Martínez se quería presentar como un estadista integral. Por ello, además encargarse de las cuentas salvadoreñas, pretendía enrumbar al país con su moralidad. Se esforzó por asegurarle a la población que él estaba peleando una batalla política y nacional donde se enfrentaba él, como representante de “el bien”, ante “el mal”, representado por “los totalitaristas” que buscaban el poder.
Inauguración del Puente Cuscatlán en 1942. Foto consultada en La República, Tomo II.
Los aires de modernidad también alcanzaron a las mujeres. En noviembre de 1938, mientras se fraguaba una nueva Carta Magna, Martínez envió un mensaje a los diputados encargados de aquella misión. El presidente ordenaba que se discutieran los derechos ciudadanos de las mujeres. “Es asunto de acalorada discusión en todos los pueblos de la tierra los derechos cívicos de la mujer”, empezó diciendo. Martínez sostuvo en su mensaje que las mujeres podían aportar sus dones propios a la política, que según él se resumían en la importancia de la intuición femenina frente a la razón de los hombres. Además, dijo que la mujer siempre “en el seno del hogar, ha influido de manera poderosa en el adelanto de los pueblos”. Aunque desde una perspectiva patriarcal, este fue el esbozo del primer reconocimiento de los derechos políticos de las salvadoreñas.

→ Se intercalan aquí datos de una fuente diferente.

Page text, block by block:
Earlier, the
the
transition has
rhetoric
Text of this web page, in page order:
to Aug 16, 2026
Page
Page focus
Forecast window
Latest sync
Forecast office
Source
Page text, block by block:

Así, en la Constitución de 1939, se colocó un artículo que establecía que “el derecho de sufragio por las mujeres será reglamentado en la Ley Electoral”. Dicho reglamento pedía a las mujeres que comprobaran “si fuese casada, su estado civil con la partida de matrimonio correspondiente y ser mayor de 25 años de edad; si fuere soltera ser mayor de 30 años; debiendo además, en ambos casos, haber cursado, por lo menos, los grados de la enseñanza primaria”.
Inauguración del Puente Cuscatlán en 1942. Al centro y de blanco, Maximiliano Hernández Martínez, al lado de su esposa. Foto consultada en La República, Tomo II.

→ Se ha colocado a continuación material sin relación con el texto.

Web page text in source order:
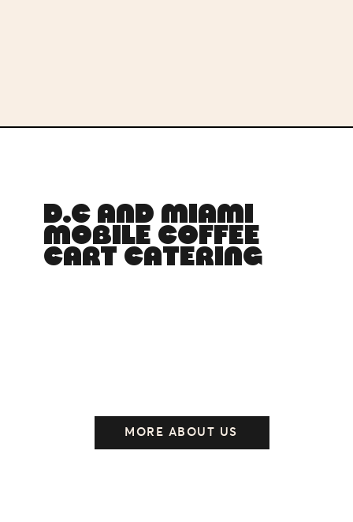
D.C AND MIAMI
MOBILE COFFEE
CART CATERING
MORE ABOUT US
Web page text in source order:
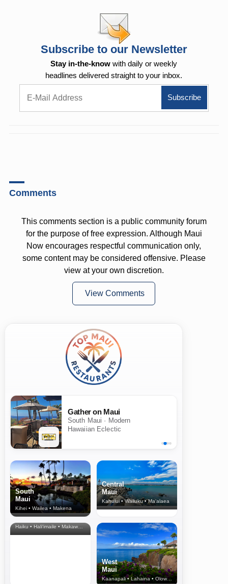
Subscribe to our Newsletter
Stay in-the-know with daily or weekly
headlines delivered straight to your inbox.
Comments
This comments section is a public community forum
for the purpose of free expression. Although Maui
Now encourages respectful communication only,
some content may be considered offensive. Please
view at your own discretion.
View Comments
Gather on Maui
South Maui · Modern
Hawaiian Eclectic
South
Maui
Kihei • Wailea • Makena
Central
Maui
Kahului • Wailuku • Ma‘alaea
North Shore
& Upcountry
Haiku • Hali‘imaile • Makawao • Pukalani • Haiku • Kula
West
Maui
Kaanapali • Lahaina • Olowalu

Esta reglamentación excluía a las mujeres que los hombres de la época no consideraban capaces por no contar con el cobijo de un esposo. Mientras se proponía que las solteras esperaran hasta cumplir 30 años para ejercer el voto, en caso de ser hombre solo bastaba con cumplir los requisitos de mayoría de edad. De todas formas, el derecho al voto femenino no se pudo concretar a partir de 1939 debido a que las elecciones populares quedaron canceladas. A fin de cuentas, Maximiliano Hernández Martínez se elegía solo.
No poder ejercer el voto no implicaba que las mujeres no participasen en la vida política de El Salvador. La historiadora Elena Salamanca ha documentado el caso de una mujer que se pronunció públicamente en contra del dictador.
En el artículo Ellas también pueden ser heroínas, Salamanca rescata la historia de vida y el aporte de Amparo Casamalhuapa, una maestra y escritora que denunció en público los excesos de Hernández Martínez. En 1939, apunta Salamanca, la maestra Casamalhuapa dio un discurso en “la principal plaza pública de la capital San Salvador”. Un extracto de dicho discurso la muestra enfrentada con el poder absoluto de la época: “Hoy más que en ningún tiempo, estamos pasando por un periodo de verdadera tiranía y corrupción social, en que decir la verdad y defender la Ley es un crimen que se paga con la cárcel y el destierro”. Después de decir esto fue perseguida por fuerzas oficiales y tuvo que exiliarse.
La confección de una Constitución a su medida
Tras su llegada al poder en 1931, Martínez maniobró para quedarse en el poder. En 1935 terminó el periodo presidencial que había ejecutado “en nombre de” Arturo Araujo, tras el golpe de Estado que lo expulsó del país. La Constitución vigente, la de 1886, prohibía la reelección presidencial contínua. Sin embargo, se interpretó que el periodo presidencial de 1931 a 1935 no había sido propio de Martínez, sino que había desempeñado el cargo como presidente “en funciones”. Por lo tanto, podía competir para alcanzar la presidencia que en la práctica ya había desempeñado por años.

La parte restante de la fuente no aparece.